Isolation and Culture of Mouse Kupffer Cells

Kupffer cells are resident macrophages localized in the liver sinusoids that help protect the liver from infections.

To isolate mouse Kupffer cells, take a freshly harvested perfused mouse liver in a medium-containing dish. The liver perfusion step with collagenase digests the extracellular matrix, causing liver cell dissociation.

Rupture the liver capsule to release the dissociated liver cells, including parenchymal cells, PCs, and non-parenchymal cells, NPCs, including the Kupffer cells, endothelial cells, stellate cells, and the remaining erythrocytes.

Filter to remove debris. Perform low-speed differential centrifugation on the filtrate to selectively sediment the PCs. Collect the NPC-containing supernatant. Centrifuge to concentrate the cells.

Resuspend the cells in medium and layer on a discontinuous isotonic density gradient with two gradient media layers of differing densities. With centrifugation, the cells separate based on their density relative to the gradient medium.

Collect the enriched NPC layer at the gradient layer interphase. Transfer to a medium-containing tube and centrifuge. Seed the resuspended NPCs into a multi-well plate.

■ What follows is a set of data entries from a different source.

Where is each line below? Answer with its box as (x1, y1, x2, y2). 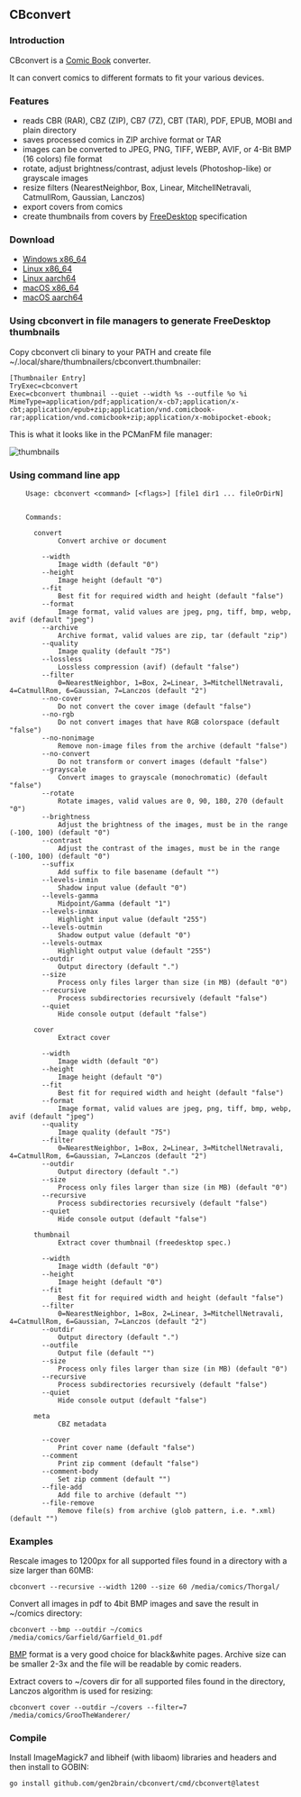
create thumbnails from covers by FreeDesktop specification (22, 211, 248, 222)
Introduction (9, 34, 65, 47)
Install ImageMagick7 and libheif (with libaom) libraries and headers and (9, 1752, 277, 1763)
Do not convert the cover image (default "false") (57, 702, 252, 711)
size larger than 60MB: (9, 1565, 94, 1576)
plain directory (22, 124, 77, 135)
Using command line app (9, 469, 121, 481)
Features (9, 95, 50, 107)
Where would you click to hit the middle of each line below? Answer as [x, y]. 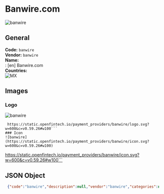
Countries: [16, 70]
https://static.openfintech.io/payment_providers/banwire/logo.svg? [78, 125]
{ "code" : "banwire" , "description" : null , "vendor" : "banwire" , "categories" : [83, 187]
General [18, 38]
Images [17, 91]
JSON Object [25, 175]
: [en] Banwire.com [24, 65]
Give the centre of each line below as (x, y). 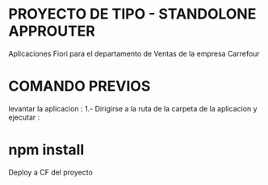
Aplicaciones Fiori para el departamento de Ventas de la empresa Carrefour (134, 53)
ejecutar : (24, 117)
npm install (46, 150)
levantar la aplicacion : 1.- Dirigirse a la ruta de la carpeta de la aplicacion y (133, 108)
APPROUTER (52, 31)
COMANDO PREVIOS (80, 86)
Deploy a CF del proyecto (50, 172)
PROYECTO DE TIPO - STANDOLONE (132, 14)
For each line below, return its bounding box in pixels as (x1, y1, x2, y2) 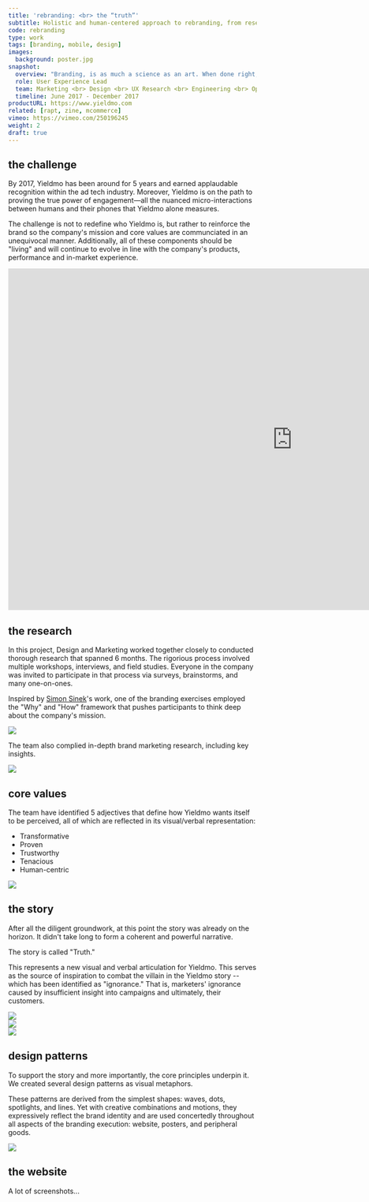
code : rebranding (8, 26, 65, 34)
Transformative (19, 831, 69, 841)
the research (8, 624, 73, 637)
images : (8, 48, 34, 56)
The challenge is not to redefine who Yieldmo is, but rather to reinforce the (8, 219, 251, 229)
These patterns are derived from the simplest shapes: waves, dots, (8, 1094, 226, 1103)
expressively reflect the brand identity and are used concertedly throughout (8, 1111, 255, 1120)
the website (8, 1165, 68, 1179)
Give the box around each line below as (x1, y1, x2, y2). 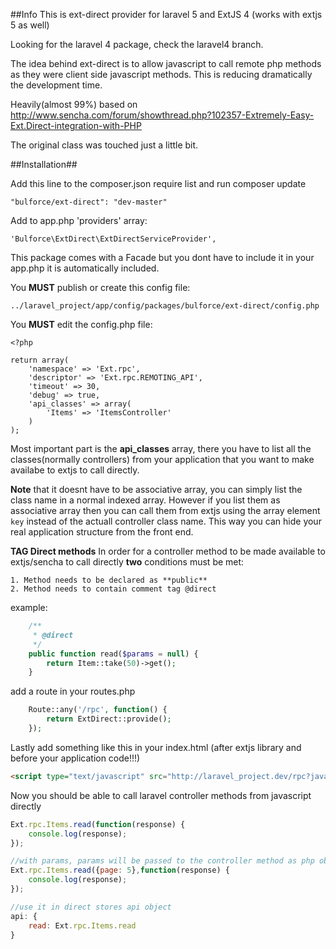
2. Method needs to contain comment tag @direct (10, 584, 217, 594)
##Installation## (10, 159, 78, 170)
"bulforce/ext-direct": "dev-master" (10, 197, 168, 207)
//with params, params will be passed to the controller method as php (10, 856, 315, 866)
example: (10, 602, 48, 613)
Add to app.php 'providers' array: (10, 215, 148, 226)
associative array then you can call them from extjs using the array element (10, 505, 321, 516)
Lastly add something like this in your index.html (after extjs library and (10, 741, 302, 753)

Within minutes, the Kupffer cells in suspension adhere readily to the plastic well surface, while other NPCs remain in the medium. Replace the medium with fresh medium to support the Kupffer cell growth.

To purify Kupffer cells, place one perfused liver in a Petri dish with 15 milliliters of Kupffer cell isolation medium. With scissors or tweezers, rupture the Glisson's capsule, and release all liver cells into the medium. Filter the solution through a 100-micrometer cell strainer into a centrifuge tube. Then, centrifuge the cell suspension at 50 g at 4 degrees Celsius for two minutes.

Parenchymal cells will be in the pellet, and non-parenchymal cells will be in the supernatant. Collect the supernatant in a clean centrifuge tube and centrifuge at 50 g for 2 minutes. Repeat for a total of 4 transfers and spins.

Next, centrifuge the supernatant at 1,350 g for 15 minutes to pellet the non-parenchymal cells. Discard the supernatant and resuspend the pellet in 10 milliliters of Kupffer cell isolation medium. Add the non-parenchymal cell solution to the discontinuous 25/50% isotonic gradient, previously prepared according to the text protocol, and centrifuge at 850 g for 15 minutes without acceleration or break.

Using a 10-milliliter serological pipette, aspirate about 12 milliliters of the enriched Kupffer fraction that appears turbid within the 25% SIP fraction close to the 25/50% SIP interface. Transfer the cells into a centrifuge tube containing 35 to 40 milliliters of Kupffer cell isolation medium, and gently mix. Then, centrifuge at 1,350 g and 4 degrees Celsius to pellet the cells.

Discard the supernatant and use 5 to 10 milliliters of pre-warmed medium to resuspend the cells. With a hemocytometer, count the cells and use Trypan blue staining to measure the viability. Plate the purified non-parenchymal cells in 24-well plates, at a density of 5 x 10⁵ cells per well. Incubate the cells at 37 degrees Celsius and 5% carbon dioxide for 30 minutes. Then, gently remove the medium.

Use pre-warmed HBSS to wash the cells and replace it with 500 microliters per well of fresh pre-warmed Kupffer cell culture medium.